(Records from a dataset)
▽
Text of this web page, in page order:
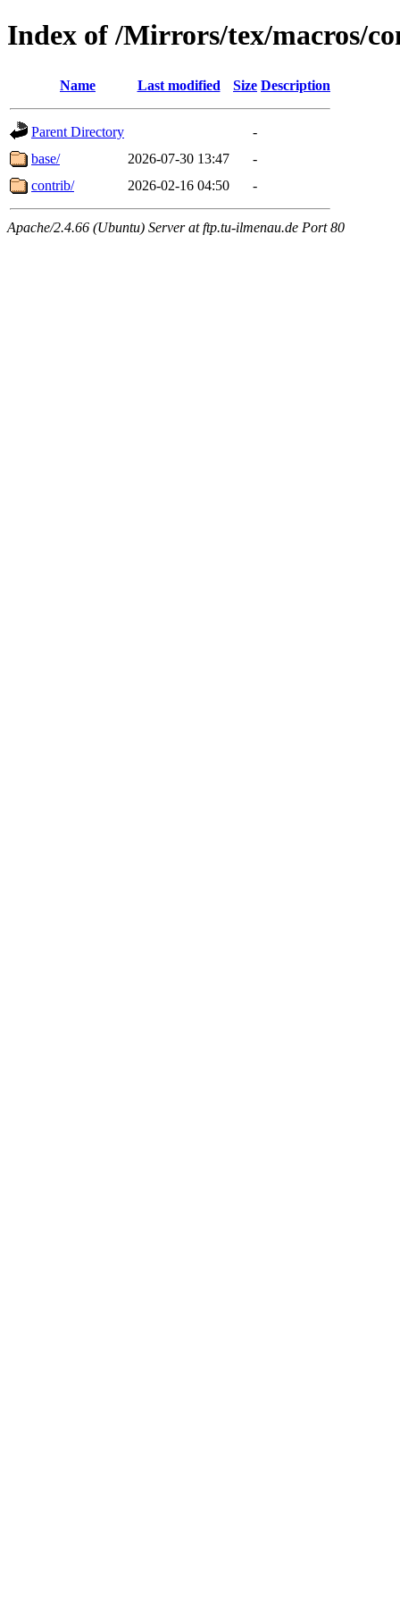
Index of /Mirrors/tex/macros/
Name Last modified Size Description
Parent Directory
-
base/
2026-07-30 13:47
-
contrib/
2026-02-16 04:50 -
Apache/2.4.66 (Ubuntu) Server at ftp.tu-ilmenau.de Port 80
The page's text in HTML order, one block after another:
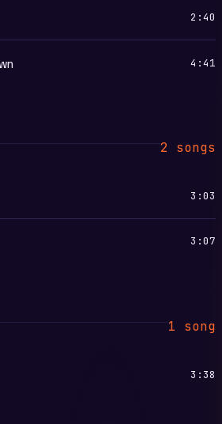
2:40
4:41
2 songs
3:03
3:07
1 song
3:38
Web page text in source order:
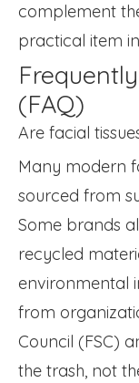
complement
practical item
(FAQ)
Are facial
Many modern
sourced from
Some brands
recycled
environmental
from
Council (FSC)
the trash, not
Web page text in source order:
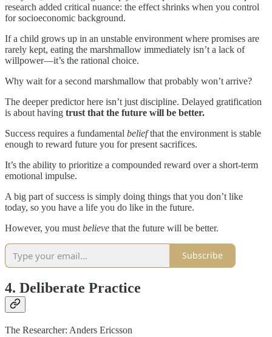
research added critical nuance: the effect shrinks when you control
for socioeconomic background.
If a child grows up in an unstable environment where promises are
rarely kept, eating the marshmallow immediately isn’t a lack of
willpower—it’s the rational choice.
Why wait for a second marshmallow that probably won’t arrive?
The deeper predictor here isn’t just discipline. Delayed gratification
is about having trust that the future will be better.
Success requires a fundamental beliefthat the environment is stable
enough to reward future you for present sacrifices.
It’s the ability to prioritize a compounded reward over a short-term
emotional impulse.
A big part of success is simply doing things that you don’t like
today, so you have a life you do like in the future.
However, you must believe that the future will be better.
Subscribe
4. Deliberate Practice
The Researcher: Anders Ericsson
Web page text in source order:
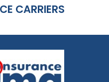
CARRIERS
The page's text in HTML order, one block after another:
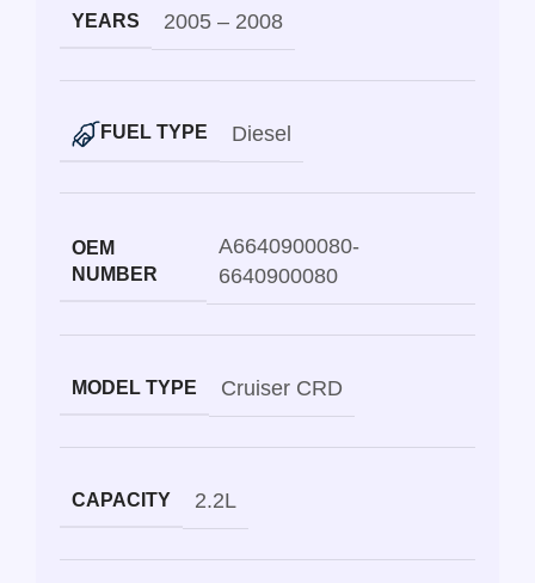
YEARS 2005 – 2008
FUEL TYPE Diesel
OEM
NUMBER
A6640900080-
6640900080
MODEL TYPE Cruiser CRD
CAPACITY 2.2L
△
* [Aim of the exercise]
A word-for-word transcript of the entries above is needed, with pictures removed.

* [Answer to this problem]
Text of this web page, in page order:
Index of /Mirrors/tex/macros/
Name Last modified Size Description
Parent Directory
-
base/
2026-07-30 13:47
-
contrib/
2026-02-16 04:50 -
Apache/2.4.66 (Ubuntu) Server at ftp.tu-ilmenau.de Port 80
The page's text in HTML order, one block after another:
2:40
4:41
2 songs
3:03
3:07
1 song
3:38
Web page text in source order:
complement
practical item
(FAQ)
Are facial
Many modern
sourced from
Some brands
recycled
environmental
from
Council (FSC)
the trash, not
Web page text in source order:
research added critical nuance: the effect shrinks when you control
for socioeconomic background.
If a child grows up in an unstable environment where promises are
rarely kept, eating the marshmallow immediately isn’t a lack of
willpower—it’s the rational choice.
Why wait for a second marshmallow that probably won’t arrive?
The deeper predictor here isn’t just discipline. Delayed gratification
is about having trust that the future will be better.
Success requires a fundamental beliefthat the environment is stable
enough to reward future you for present sacrifices.
It’s the ability to prioritize a compounded reward over a short-term
emotional impulse.
A big part of success is simply doing things that you don’t like
today, so you have a life you do like in the future.
However, you must believe that the future will be better.
Subscribe
4. Deliberate Practice
The Researcher: Anders Ericsson
Web page text in source order:
CARRIERS
The page's text in HTML order, one block after another:
YEARS 2005 – 2008
FUEL TYPE Diesel
OEM
NUMBER
A6640900080-
6640900080
MODEL TYPE Cruiser CRD
CAPACITY 2.2L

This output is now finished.